Coll, a staff writer at The New Yorker and dean of the Columbia Journalism School, said there’s a possibility as the formal election campaign gets underway in the coming months that candidates will reach some kind of compact to avoid a second-round vote and proceed with the urgent business of forming a new government.

In the wider neighborhood, Pakistan may set aside its role as spoiler this year, said Yusuf, the director of South Asia programs at USIP. In the past, Pakistan has repeatedly disappointed American officials who thought they could rely on leaders in Islamabad and the military headquarters in nearby Rawalpindi to fight militants as aggressively on their side of the border as the U.S. and its NATO (North Atlantic Treaty Organization) allies and partners have been doing in Afghanistan.

“The U.S., Pakistan and everybody else has woken up to the reality that time is running out,” Yusuf said. “The fact is that the No. 1 problem for Pakistan, the U.S. and everybody else right now is the unwanted prospect of Afghanistan sliding back into chaos or repression.”

U.S. officials could take a number of steps to capitalize on the convergence of interests with Pakistan, Yusuf said.
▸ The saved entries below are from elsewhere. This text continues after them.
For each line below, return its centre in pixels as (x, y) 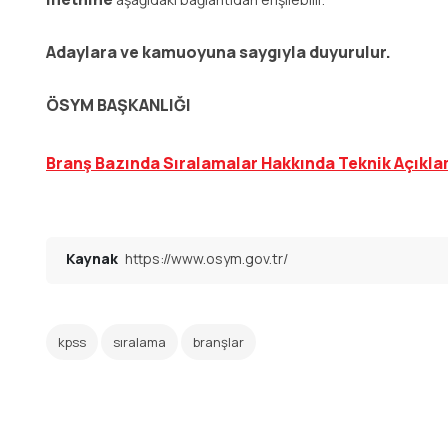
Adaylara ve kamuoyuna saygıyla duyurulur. (218, 52)
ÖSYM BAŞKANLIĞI (118, 105)
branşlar (218, 342)
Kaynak (93, 258)
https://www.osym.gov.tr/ (206, 258)
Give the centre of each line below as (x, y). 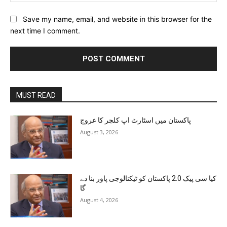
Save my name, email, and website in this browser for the (117, 19)
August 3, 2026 (99, 132)
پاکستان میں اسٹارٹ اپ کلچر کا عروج (136, 120)
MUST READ (36, 95)
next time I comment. (45, 30)
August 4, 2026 (99, 200)
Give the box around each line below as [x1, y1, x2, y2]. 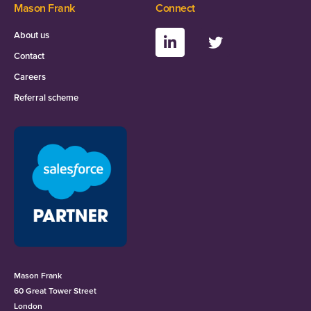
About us [14, 28, 49, 42]
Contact [14, 49, 44, 63]
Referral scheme [14, 91, 78, 105]
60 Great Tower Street [14, 284, 96, 296]
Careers [14, 70, 46, 84]
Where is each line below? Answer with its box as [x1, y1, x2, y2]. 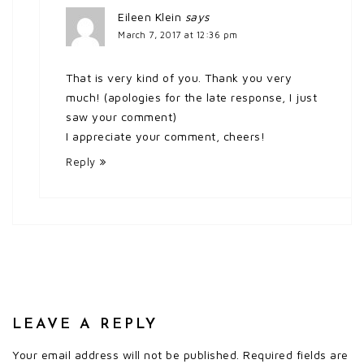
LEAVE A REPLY [12, 316, 158, 332]
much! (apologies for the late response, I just [66, 89, 317, 104]
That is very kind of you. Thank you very [66, 70, 292, 84]
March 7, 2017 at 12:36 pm [118, 28, 238, 40]
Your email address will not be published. [12, 347, 240, 362]
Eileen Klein [118, 9, 181, 24]
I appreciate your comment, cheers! [66, 128, 265, 143]
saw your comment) [66, 109, 177, 123]
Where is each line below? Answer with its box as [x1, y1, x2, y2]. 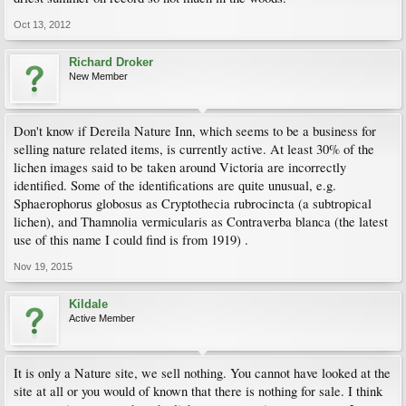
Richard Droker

The U.S. could try to persuade Pakistan to influence the Afghan Taliban, who are ethnically Pashtun, to not thwart a smooth election on the premise that violence just plays into the hands of candidates from other ethnic groups.

A dialogue and possibly even joint projects between Pakistan and its traditional rival India on development within Afghanistan could ease concerns in Islamabad that officials in New Delhi aim to surround them by gaining a foothold in Afghanistan. The U.S. and the international community also should keep Pakistan and India in the loop on talks over the security agreement, Yusuf said.

And finally, the U.S. should focus this year on improving relations with Pakistan by broadening ties beyond discussions about counterterrorism and the South Asian nation’s nuclear weapons.

That Afghanistan’s coming elections play such a pivotal role in the country’s future stability is daunting for those who remember the chaos following allegations of fraud that followed balloting in 2009 and 2010, Smith said.

“In the past, these elections have had as much possibility for breakdown as they have had for reconciliation,” he said. It’s unlikely the international community will want to or be able to intervene to calm the waters this time.

“We find ourselves basically now hoping that these independent Afghan electoral institutions will do the job they were created to do -- and in the past have not always necessarily done so well,” Smith said.

Viola Gienger is a senior writer at USIP.